Jhen 17. Le procès de Gilles de Rais

E n octobre 1440, au château de la Tour Neuve de Nantes, se tient un procès retentissant. Gilles de Rais, maréchal de France, connétable et compagnon d’armes de Jeanne d’Arc, doit répondre aux accusation d’infanticide et de pacte avec le Diable. Ami de Jhen, l’homme est puissant et respecté. Mais une agression qu’il a perpétrée en l’Église de Saint-Étienne-de-la-mer-morte et des rumeurs d’étranges invocations résonnant aux abords de son château de Machecoul ont tôt fait d’attirer sur lui une attention dont il se serait bien passé. Et puis, il y a ces dizaines d’enfants que des parents crédules lui ont confiés, pour leur trouver un travail, et qu’on ne revit jamais. Les faits sont là, mais le seigneur, aidé par quelques complices et effrayé du monstre qui est en lui, n’avoue pas.

Après Alix, Jhen est la deuxième grande série historique initiée par Jacques Martin. Cette fois, c’est la fin du Moyen Âge qui est mise à l’honneur. D’abord baptisé Xan, le personnage fait son apparition dans le Journal de Tintin en 1978. Ses aventures seront publiées en album dès 1984 chez Le Lombard, puis par Casterman sous son nouveau patronyme. Jacques Martin écrira les neuf premiers épisodes et confiera la suite à Hughes Payen, auquel d’autres succéderont. Jean Pleyers en est le dessinateur original. Il mettra en image treize albums. Il est de retour avec Le Procès de Gilles de Rais, après deux aventures confiées à Paul Teng.

Gilles de Rais occupe une place prépondérante dans la fresque. Il est au cœur de la trilogie L’œil de la mort, Jehanne de France et Barbe-Bleue. Jacques Martin, qui n’a pu épuiser le potentiel narratif du personnage ni mettre en scène la fin de sa vie, a laissé ces mots en 2002 : « Ce que j’aimerais pouvoir montrer un jour, si j’en ai le temps, c’est le moment où, sur son bûcher, le condamné demande à la foule venue assister à son exécution de prier pour son âme ». Ce souhait est réalisé aujourd’hui par Néjib (Haddon Hall, Stupor Mundi), directeur artistique chez Casterman.

L’intérêt du récit est d’alterner entre le déroulement du procès, le discours autobiographique de l’accusé et l’aventure de Jhen, à qui de Rais confie la mission de récupérer une statue qui pleure, dont les larmes pourraient apaiser les tourments.
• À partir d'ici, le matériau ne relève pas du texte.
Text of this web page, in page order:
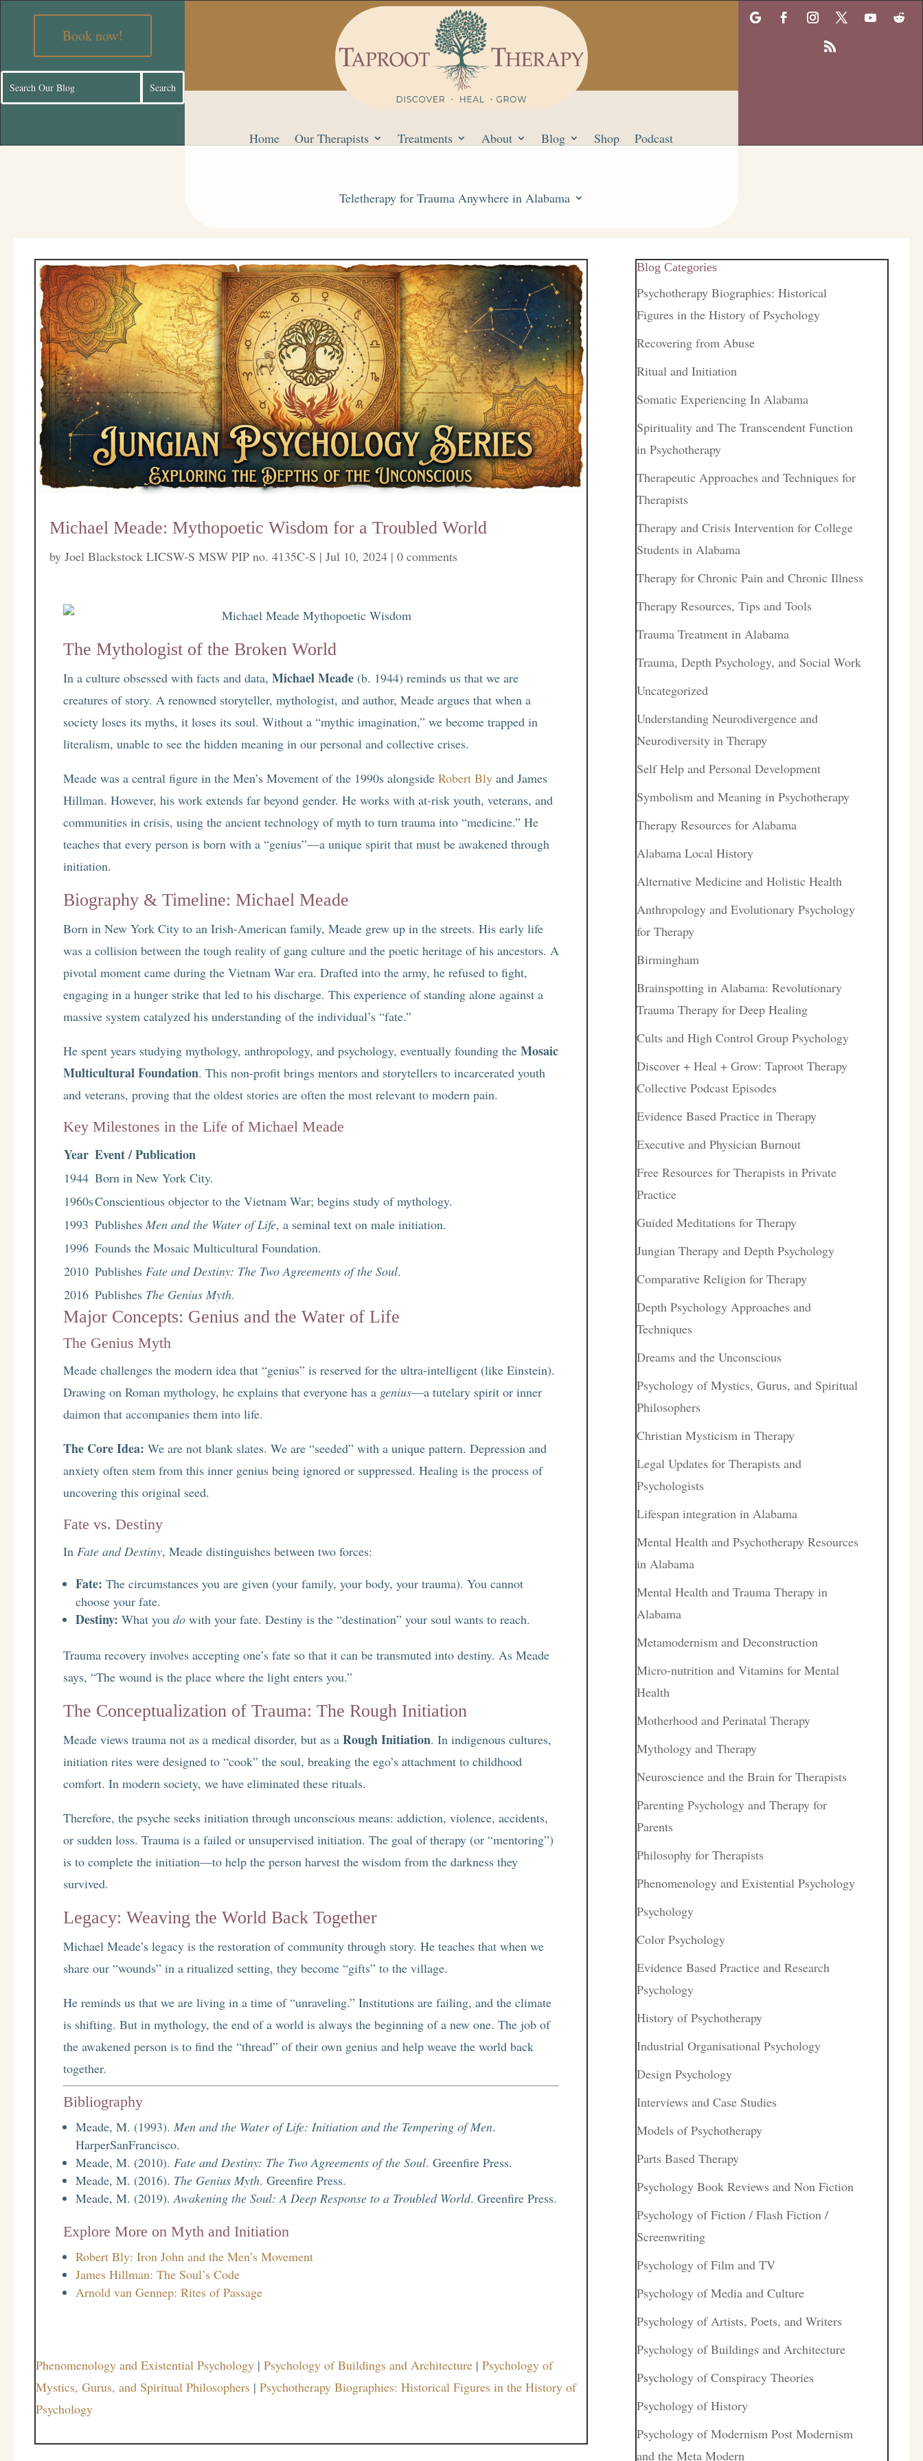
Book now!
Home Our Therapists Treatments About Blog Shop Podcast
Teletherapy for Trauma Anywhere in Alabama
Michael Meade: Mythopoetic Wisdom for a Troubled World
byJoel Blackstock LICSW-S MSW PIP no. 4135C-S |Jul 10, 2024 |0 comments
The Mythologist of the Broken World
In a culture obsessed with facts and data,Michael Meade (b. 1944) reminds us that we are
creatures of story. A renowned storyteller, mythologist, and author, Meade argues that when a
society loses its myths, it loses its soul. Without a “mythic imagination,” we become trapped in
literalism, unable to see the hidden meaning in our personal and collective crises.
Meade was a central figure in the Men’s Movement of the 1990s alongsideRobert Bly and James
Hillman. However, his work extends far beyond gender. He works with at-risk youth, veterans, and
communities in crisis, using the ancient technology of myth to turn trauma into “medicine.” He
teaches that every person is born with a “genius”—a unique spirit that must be awakened through
initiation.
Biography & Timeline: Michael Meade
Born in New York City to an Irish-American family, Meade grew up in the streets. His early life
was a collision between the tough reality of gang culture and the poetic heritage of his ancestors. A
pivotal moment came during the Vietnam War era. Drafted into the army, he refused to fight,
engaging in a hunger strike that led to his discharge. This experience of standing alone against a
massive system catalyzed his understanding of the individual’s “fate.”
He spent years studying mythology, anthropology, and psychology, eventually founding theMosaic
Multicultural Foundation. This non-profit brings mentors and storytellers to incarcerated youth
and veterans, proving that the oldest stories are often the most relevant to modern pain.
Key Milestones in the Life of Michael Meade
Year Event / Publication
1944 Born in New York City.
1960sConscientious objector to the Vietnam War; begins study of mythology.
1993 PublishesMen and the Water of Life, a seminal text on male initiation.
1996 Founds the Mosaic Multicultural Foundation.
2010 PublishesFate and Destiny: The Two Agreements of the Soul.
2016 Publishes The Genius Myth.
Major Concepts: Genius and the Water of Life
The Genius Myth
Meade challenges the modern idea that “genius” is reserved for the ultra-intelligent (like Einstein).
Drawing on Roman mythology, he explains that everyone has a genius—a tutelary spirit or inner
daimon that accompanies them into life.
The Core Idea: We are not blank slates. We are “seeded” with a unique pattern. Depression and
anxiety often stem from this inner genius being ignored or suppressed. Healing is the process of
uncovering this original seed.
Fate vs. Destiny
InFate and Destiny, Meade distinguishes between two forces:
Fate: The circumstances you are given (your family, your body, your trauma). You cannot
choose your fate.
Destiny: What youdo with your fate. Destiny is the “destination” your soul wants to reach.
Trauma recovery involves accepting one’s fate so that it can be transmuted into destiny. As Meade
says, “The wound is the place where the light enters you.”
The Conceptualization of Trauma: The Rough Initiation
Meade views trauma not as a medical disorder, but as aRough Initiation. In indigenous cultures,
initiation rites were designed to “cook” the soul, breaking the ego’s attachment to childhood
comfort. In modern society, we have eliminated these rituals.
Therefore, the psyche seeks initiation through unconscious means: addiction, violence, accidents,
or sudden loss. Trauma is a failed or unsupervised initiation. The goal of therapy (or “mentoring”)
is to complete the initiation—to help the person harvest the wisdom from the darkness they
survived.
Legacy: Weaving the World Back Together
Michael Meade’s legacy is the restoration of community through story. He teaches that when we
share our “wounds” in a ritualized setting, they become “gifts” to the village.
He reminds us that we are living in a time of “unraveling.” Institutions are failing, and the climate
is shifting. But in mythology, the end of a world is always the beginning of a new one. The job of
the awakened person is to find the “thread” of their own genius and help weave the world back
together.
Bibliography
Meade, M. (1993).Men and the Water of Life: Initiation and the Tempering of Men.
HarperSanFrancisco.
Meade, M. (2010).Fate and Destiny: The Two Agreements of the Soul. Greenfire Press.
Meade, M. (2016). The Genius Myth. Greenfire Press.
Meade, M. (2019).Awakening the Soul: A Deep Response to a Troubled World. Greenfire Press.
Explore More on Myth and Initiation
Robert Bly: Iron John and the Men’s Movement
James Hillman: The Soul’s Code
Arnold van Gennep: Rites of Passage
Phenomenology and Existential Psychology |Psychology of Buildings and Architecture |Psychology of
Mystics, Gurus, and Spiritual Philosophers |Psychotherapy Biographies: Historical Figures in the History of
Psychology
Blog Categories
Psychotherapy Biographies: Historical
Figures in the History of Psychology
Recovering from Abuse
Ritual and Initiation
Somatic Experiencing In Alabama
Spirituality and The Transcendent Function
in Psychotherapy
Therapeutic Approaches and Techniques for
Therapists
Therapy and Crisis Intervention for College
Students in Alabama
Therapy for Chronic Pain and Chronic Illness
Therapy Resources, Tips and Tools
Trauma Treatment in Alabama
Trauma, Depth Psychology, and Social Work
Uncategorized
Understanding Neurodivergence and
Neurodiversity in Therapy
Self Help and Personal Development
Symbolism and Meaning in Psychotherapy
Therapy Resources for Alabama
Alabama Local History
Alternative Medicine and Holistic Health
Anthropology and Evolutionary Psychology
for Therapy
Birmingham
Brainspotting in Alabama: Revolutionary
Trauma Therapy for Deep Healing
Cults and High Control Group Psychology
Discover + Heal + Grow: Taproot Therapy
Collective Podcast Episodes
Evidence Based Practice in Therapy
Executive and Physician Burnout
Free Resources for Therapists in Private
Practice
Guided Meditations for Therapy
Jungian Therapy and Depth Psychology
Comparative Religion for Therapy
Depth Psychology Approaches and
Techniques
Dreams and the Unconscious
Psychology of Mystics, Gurus, and Spiritual
Philosophers
Christian Mysticism in Therapy
Legal Updates for Therapists and
Psychologists
Lifespan integration in Alabama
Mental Health and Psychotherapy Resources
in Alabama
Mental Health and Trauma Therapy in
Alabama
Metamodernism and Deconstruction
Micro-nutrition and Vitamins for Mental
Health
Motherhood and Perinatal Therapy
Mythology and Therapy
Neuroscience and the Brain for Therapists
Parenting Psychology and Therapy for
Parents
Philosophy for Therapists
Phenomenology and Existential Psychology
Psychology
Color Psychology
Evidence Based Practice and Research
Psychology
History of Psychotherapy
Industrial Organisational Psychology
Design Psychology
Interviews and Case Studies
Models of Psychotherapy
Parts Based Therapy
Psychology Book Reviews and Non Fiction
Psychology of Fiction / Flash Fiction /
Screenwriting
Psychology of Film and TV
Psychology of Media and Culture
Psychology of Artists, Poets, and Writers
Psychology of Buildings and Architecture
Psychology of Conspiracy Theories
Psychology of History
Psychology of Modernism Post Modernism
and the Meta Modern

Même si l’éloignement du héros apparaît comme une ficelle permettant de respecter l’Histoire et l’univers de la saga, l’ensemble est cohérent et poursuit dignement l’œuvre du créateur. Et les quelques perspectives maladroites de Pleyers ne gâchent pas cette plongée moyenâgeuse, qui ravira les adeptes du Nom de la Rose, des Tours de Bois-Maury ou des Compagnons du Crépuscule.